Dataset records:
((

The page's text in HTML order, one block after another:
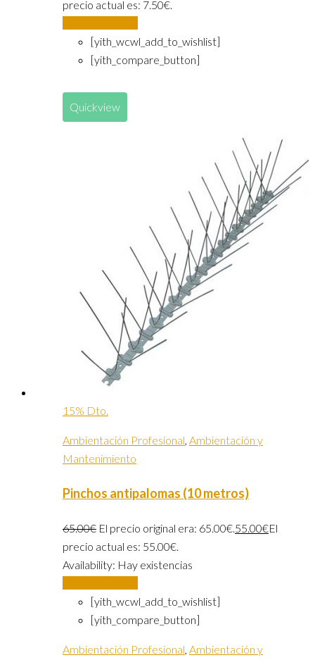
precio actual es: 7.50€.
[yith_wcwl_add_to_wishlist]
[yith_compare_button]
Quickview
15% Dto.
Ambientación Profesional, Ambientación y
Mantenimiento
Pinchos antipalomas (10 metros)
65.00€ El precio original era: 65.00€.55.00€El
precio actual es: 55.00€.
Availability: Hay existencias
[yith_wcwl_add_to_wishlist]
[yith_compare_button]
Ambientación Profesional, Ambientación y
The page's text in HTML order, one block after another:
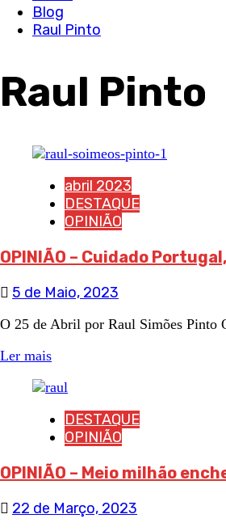
Blog
Raul Pinto
Raul Pinto
abril 2023
DESTAQUE
OPINIÃO
OPINIÃO – Cuidado
5 de Maio, 2023
O 25 de Abril por Raul Simões Pinto
Ler mais
DESTAQUE
OPINIÃO
OPINIÃO – Meio milhão
22 de Março, 2023
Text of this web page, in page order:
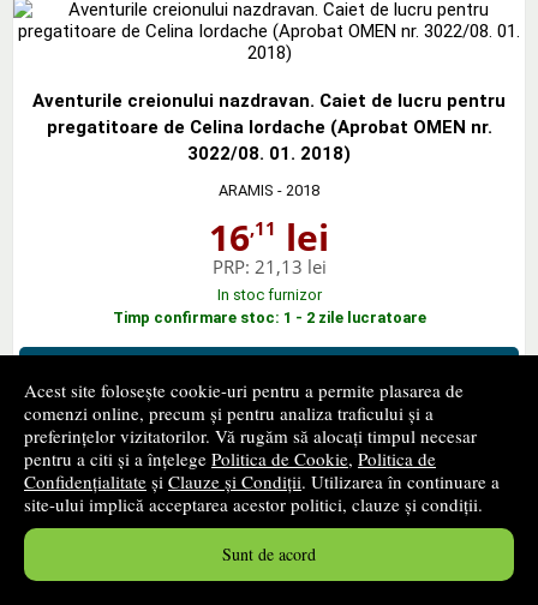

))

Whatever pictures the entries contain, omit them, and write the rest out exactly.

The page's text in HTML order, one block after another:
precio actual es: 7.50€.
[yith_wcwl_add_to_wishlist]
[yith_compare_button]
Quickview
15% Dto.
Ambientación Profesional, Ambientación y
Mantenimiento
Pinchos antipalomas (10 metros)
65.00€ El precio original era: 65.00€.55.00€El
precio actual es: 55.00€.
Availability: Hay existencias
[yith_wcwl_add_to_wishlist]
[yith_compare_button]
Ambientación Profesional, Ambientación y
The page's text in HTML order, one block after another:
Blog
Raul Pinto
Raul Pinto
abril 2023
DESTAQUE
OPINIÃO
OPINIÃO – Cuidado
5 de Maio, 2023
O 25 de Abril por Raul Simões Pinto
Ler mais
DESTAQUE
OPINIÃO
OPINIÃO – Meio milhão
22 de Março, 2023
Text of this web page, in page order:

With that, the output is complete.